Riding high on his U.S. manufactured diplomatic triumph, Morsi grabs authoritarian powers at home

Yesterday, in commenting on President Obama’s apparent conclusion that the Muslim Brotherhood represents the wave of the future in the Middle East, I noted the unimpressive nature of Egyptian President Mohamed Morsi’s electoral victory. But it is not popularity that makes Morsi and the Brotherhood look like the wave of the future. Rather, it is their will to power — the same sort of will that made Hitler and Stalin look like the wave of the future to Obama’s predecessors in Hegelian thinking.

Now we lrarn that Morsi, in the words of the Washington Post, has taken “extensive new powers for himself, freeing his decisions from judicial review and ordering retrials for former top officials including ex-president Hosni Mubarak. In “an announcement read on state television by Morsi’s spokesman and broadcast repeatedly with accompanying nationalistic songs,” the Egyptian people were informed, among other things, that all decisions made by Morsi since he took office in June are final and not subject to appear or review.
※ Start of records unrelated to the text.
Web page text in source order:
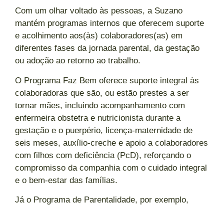
Com um olhar voltado às pessoas, a Suzano
mantém programas internos que oferecem suporte
e acolhimento aos(às) colaboradores(as) em
diferentes fases da jornada parental, da gestação
ou adoção ao retorno ao trabalho.
O Programa Faz Bem oferece suporte integral às
colaboradoras que são, ou estão prestes a ser
tornar mães, incluindo acompanhamento com
enfermeira obstetra e nutricionista durante a
gestação e o puerpério, licença-maternidade de
seis meses, auxílio-creche e apoio a colaboradores
com filhos com deficiência (PcD), reforçando o
compromisso da companhia com o cuidado integral
e o bem-estar das famílias.
Já o Programa de Parentalidade, por exemplo,

Morsi’s power grab follows his diplomatic triumph, manufactured by Obama, on behalf of Hamas. Having become the Protector of Gaza and the alleged Guarantor of Israeli Security, why shouldn’t Morsi also declare himself the Dear Leader, or (as some are saying) the New Pharaoh, of Egypt?

Given the importance to Egypt of U.S. money, it’s clear enough that the Obama administration has no real objection to Morsi’s power grab. As Shadi Hamid, an Egypt expert at the Brookings Institution put it, “There is a real danger of returning to the Mubarak-era situation where the U.S. really cares about the foreign policy and turns a blind eye to domestic abuses.”
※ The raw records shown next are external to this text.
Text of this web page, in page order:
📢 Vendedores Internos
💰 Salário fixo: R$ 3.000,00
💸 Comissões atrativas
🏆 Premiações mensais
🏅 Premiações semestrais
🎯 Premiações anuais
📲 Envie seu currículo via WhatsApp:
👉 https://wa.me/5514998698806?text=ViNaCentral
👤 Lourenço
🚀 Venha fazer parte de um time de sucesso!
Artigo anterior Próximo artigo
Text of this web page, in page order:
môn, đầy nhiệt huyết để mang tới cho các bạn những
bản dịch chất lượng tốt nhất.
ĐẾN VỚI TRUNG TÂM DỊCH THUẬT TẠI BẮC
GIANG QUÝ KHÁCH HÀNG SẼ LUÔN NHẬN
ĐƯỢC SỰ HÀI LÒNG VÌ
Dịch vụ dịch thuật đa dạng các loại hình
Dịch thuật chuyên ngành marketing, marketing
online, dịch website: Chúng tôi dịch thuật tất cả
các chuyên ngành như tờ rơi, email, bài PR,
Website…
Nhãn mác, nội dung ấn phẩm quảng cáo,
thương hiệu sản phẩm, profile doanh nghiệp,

But there’s a huge difference between current U.S. policy towards Egypt and its policy during the Mubarak era. Before, the foreign policy quid pro quo of a “blind eye” from the U.S. was the willingness to serve as a bulwark of U.S. interests in the region, including our interest in the security of Israel. But Morsi gets the same favorable treatment while tilting Egypt towards Iran and reordering Egypt’s relationship with Israel.

One can only assume that Morsi’s policies with respect to Iran and Israel, like his moves towards authoritarian rule, are fine with Obama. Indeed, it’s doubtful that, for Obama, the Arab Spring that he welcomed was ever about the triumph of democracy. More likely, it was always about the triumph of radicalism — the wave of the future.